The former smashed the wall created by the 1933 Glass-Steagall Act that had blocked any single company from combining in any way the services of investment banking, commercial banking, and insurance. This prevented them from getting so big that they threatened the financial system, and prevented the conflict of interest when the same entity grants credit through lending and uses it through investing. From Financially Stupid People Are Everywhere: Don’t Be One Of Them: “Unfortunately, the Act passed. At the 1999 signing ceremony with President Clinton that saw the protections of Glass-Steagall fall away, Lawrence Summers called the new legislation ‘a major step forward to the twenty-first century,’ to which he probably should have added ‘and the eventual bankruptcy of our nation in a multitrillion-dollar giveaway of taxpayer money to banks that use this new deregulation to blow up the financial system.’ He left that last part out.”

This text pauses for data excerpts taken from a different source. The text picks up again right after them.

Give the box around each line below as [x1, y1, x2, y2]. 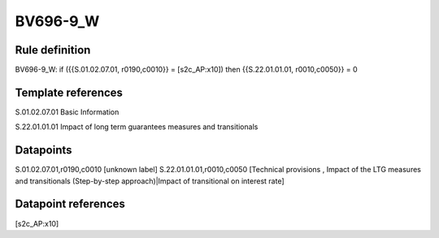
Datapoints [15, 143, 72, 158]
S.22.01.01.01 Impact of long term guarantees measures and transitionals [15, 122, 259, 132]
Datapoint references [15, 197, 126, 211]
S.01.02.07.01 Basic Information [15, 106, 120, 117]
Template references [15, 85, 124, 99]
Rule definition [15, 43, 91, 57]
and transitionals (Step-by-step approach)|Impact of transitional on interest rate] [15, 175, 285, 186]
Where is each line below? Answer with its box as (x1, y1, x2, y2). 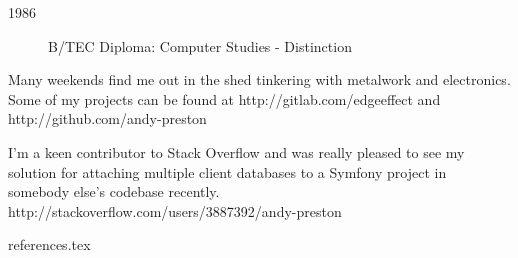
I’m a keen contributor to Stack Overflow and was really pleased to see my (8, 141, 465, 162)
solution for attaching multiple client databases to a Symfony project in (8, 161, 447, 182)
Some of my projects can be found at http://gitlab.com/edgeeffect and (8, 88, 441, 109)
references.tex (8, 234, 91, 255)
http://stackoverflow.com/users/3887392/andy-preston (8, 200, 342, 221)
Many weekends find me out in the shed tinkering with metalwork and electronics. (8, 69, 511, 90)
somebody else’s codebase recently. (8, 181, 220, 202)
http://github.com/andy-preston (8, 108, 207, 129)
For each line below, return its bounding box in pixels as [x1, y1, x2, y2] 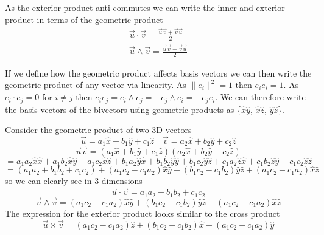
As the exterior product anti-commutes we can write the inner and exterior [5, 1, 285, 13]
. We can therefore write [215, 90, 306, 103]
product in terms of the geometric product [5, 13, 163, 26]
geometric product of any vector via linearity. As [5, 78, 186, 91]
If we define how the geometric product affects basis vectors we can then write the [5, 66, 312, 79]
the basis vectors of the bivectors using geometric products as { [5, 103, 241, 115]
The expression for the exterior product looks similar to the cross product [5, 206, 280, 219]
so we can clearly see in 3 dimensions [5, 174, 143, 187]
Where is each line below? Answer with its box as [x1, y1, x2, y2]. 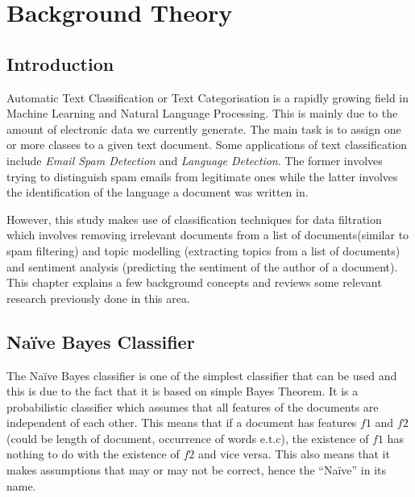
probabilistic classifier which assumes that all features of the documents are [6, 398, 379, 415]
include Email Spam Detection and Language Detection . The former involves [6, 151, 383, 168]
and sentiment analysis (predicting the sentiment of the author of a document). [6, 258, 398, 275]
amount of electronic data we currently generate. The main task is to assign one [6, 120, 401, 137]
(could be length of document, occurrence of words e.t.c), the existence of [6, 429, 369, 446]
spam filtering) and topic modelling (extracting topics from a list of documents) [6, 242, 400, 259]
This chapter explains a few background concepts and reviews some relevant [6, 274, 382, 291]
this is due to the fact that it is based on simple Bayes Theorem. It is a [6, 383, 359, 400]
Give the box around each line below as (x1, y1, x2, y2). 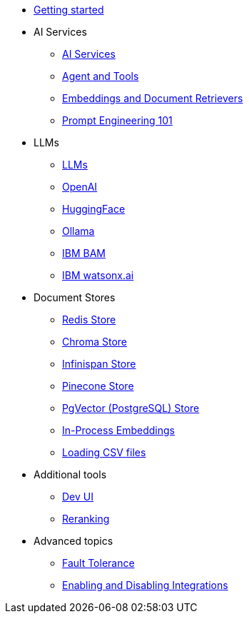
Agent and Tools (62, 70, 139, 82)
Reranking (62, 513, 110, 525)
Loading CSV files (62, 446, 146, 458)
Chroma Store (62, 336, 128, 348)
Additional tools (34, 468, 107, 480)
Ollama (62, 225, 95, 237)
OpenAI (62, 181, 98, 193)
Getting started (34, 4, 104, 16)
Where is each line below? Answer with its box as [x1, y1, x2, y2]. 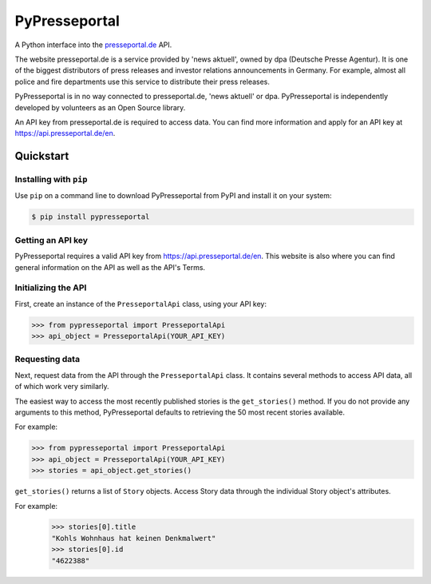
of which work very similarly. [14, 382, 109, 391]
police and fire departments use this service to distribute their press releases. [14, 77, 271, 86]
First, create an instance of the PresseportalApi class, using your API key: [14, 299, 267, 308]
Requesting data [14, 354, 80, 365]
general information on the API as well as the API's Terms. [14, 262, 206, 272]
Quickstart [14, 149, 69, 163]
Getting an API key [14, 234, 88, 245]
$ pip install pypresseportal [31, 213, 150, 221]

What’s more, he ignored warnings from Brooksley Born at the Commodity Futures Trading Commission when she warned Congress that the exploding derivatives market “threatens our economy without any federal agency knowing about it.” Summers yelled at her on the phone, and worked with his banking cronies to pass the law that prevented her agency from doing anything as derivatives spun out of control. The subprime mortgage crisis proved her right and the Summers team wrong. Oh, and lest we forget, he “undermined whatever was left of ‘moral hazard’ on Wall Street” when he supported rescuing Long-Term Capital Management in 1998, which Barry Rithholtz described in his book, Bailout Nation as “the predecessor for the great crisis of 2008.”
It’s hard to believe that the utterly invalidated Summers is in contention for the most powerful economic role in the United States, but so it goes. Consensus holds that Summers would direct the Fed toward a more hawkish monetary policy, although Mark Mobius thinks “it’s just the opposite,” that he “would favor a direct stimulus, which means tax cuts for low-income people, direct transfer payments, etc. etc., which could have a very electric impact on at least the US markets.”
Yellen provides a striking contrast and is a superior alternative. She has proved to be a “careful and deliberate thinker who has been mostly right in her assessments over the tumultuous past six years of crisis, recession and grinding recovery,” according to Wonkblog. Her judgment is sound, too. The Wall Street Journal “examined more than 700 predictions made between 2009 and 2012 in speeches and congressional testimony by 14 Fed policy makers — and scored the predictions on growth, jobs and inflation. The most accurate forecasts overall came from Ms. Yellen …” The least accurate? From central bank hawks, which consensus holds Summers to be. One of Yellen’s most memorable calls happened at a December 2007 meeting when she told her Fed colleagues, “The possibilities of a credit crunch developing and of the economy slipping into a recession seem all too real.”
The future is uncertain, but the past has a record. Summers’s is bad, Yellen’s is good. Let’s hope Obama sees the choice this plainly.
+ Another vote against Summers is the desire for a humble chairperson rather than a cocky hothead. Instead of “casting about for a new maestro, we need to return the Fed to dullness and its chairman to obscurity,” according to Amar Bhide of the Fletcher School at Tufts, in a New York Times op-ed.